Entries taken from a collection:
- Opening Delimiter -

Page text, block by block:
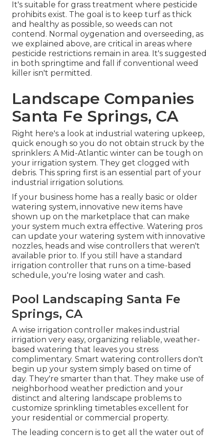
It's suitable for grass treatment where pesticide
prohibits exist. The goal is to keep turf as thick
and healthy as possible, so weeds can not
contend. Normal oygenation and overseeding, as
we explained above, are critical in areas where
pesticide restrictions remain in area. It's suggested
in both springtime and fall if conventional weed
killer isn't permitted.
Landscape Companies
Santa Fe Springs, CA
Right here's a look at industrial watering upkeep,
quick enough so you do not obtain struck by the
sprinklers: A Mid-Atlantic winter can be tough on
your irrigation system. They get clogged with
debris. This spring first is an essential part of your
industrial irrigation solutions.
If your business home has a really basic or older
watering system, innovative new items have
shown up on the marketplace that can make
your system much extra effective. Watering pros
can update your watering system with innovative
nozzles, heads and wise controllers that weren't
available prior to. If you still have a standard
irrigation controller that runs on a time-based
schedule, you're losing water and cash.
Pool Landscaping Santa Fe
Springs, CA
A wise irrigation controller makes industrial
irrigation very easy, organizing reliable, weather-
based watering that leaves you stress
complimentary. Smart watering controllers don't
begin up your system simply based on time of
day. They're smarter than that. They make use of
neighborhood weather prediction and your
distinct and altering landscape problems to
customize sprinkling timetables excellent for
your residential or commercial property.
The leading concern is to get all the water out of
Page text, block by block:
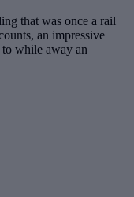
that was once a rail
an impressive
while away an
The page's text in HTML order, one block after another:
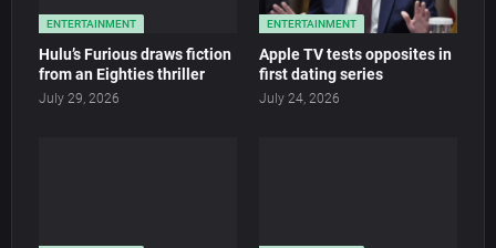
ENTERTAINMENT
Hulu’s Furious draws fiction
from an Eighties thriller
July 29, 2026
ENTERTAINMENT
Apple TV tests opposites in
first dating series
July 24, 2026
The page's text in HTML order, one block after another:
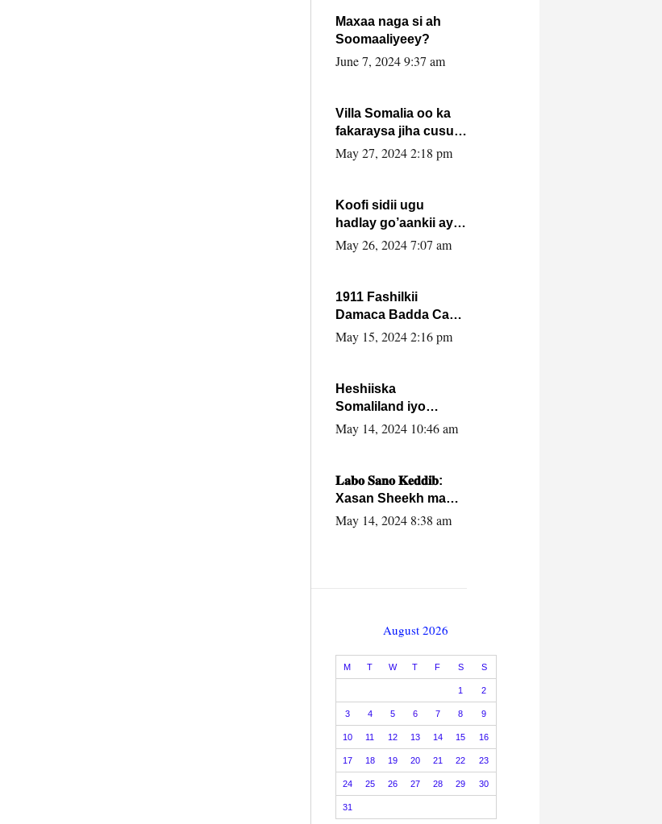
Maxaa naga si ah
Soomaaliyeey?
June 7, 2024 9:37 am
Villa Somalia oo ka
fakaraysa jiha cusub
oo siyaasadeed !!
May 27, 2024 2:18 pm
Koofi sidii ugu
hadlay go’aankii ay
ka gaartay
May 26, 2024 7:07 am
1911 Fashilkii
Damaca Badda Cas
ee Lij Iyasu Iyo Kan
May 15, 2024 2:16 pm
Heshiiska
Somaliland iyo
Itoobiya oo ah mid
caalamiga ah.
May 14, 2024 10:46 am
𝐋𝐚𝐛𝐨 𝐒𝐚𝐧𝐨 𝐊𝐞𝐝𝐝𝐢𝐛:
Xasan Sheekh ma
hayo wadadii
May 14, 2024 8:38 am
August 2026
M T W T F S S
1 2
3 4 5 6 7 8 9
10 11 12 13 14 15 16
17 18 19 20 21 22 23
24 25 26 27 28 29 30
31

- Closing Delimiter -

#### [What is expected]
Each line of the entries above that contains "irrigation" is to be copied.

#### [Solution below]
your irrigation system. They get clogged with
industrial irrigation solutions.
irrigation controller that runs on a time-based
A wise irrigation controller makes industrial
irrigation very easy, organizing reliable, weather-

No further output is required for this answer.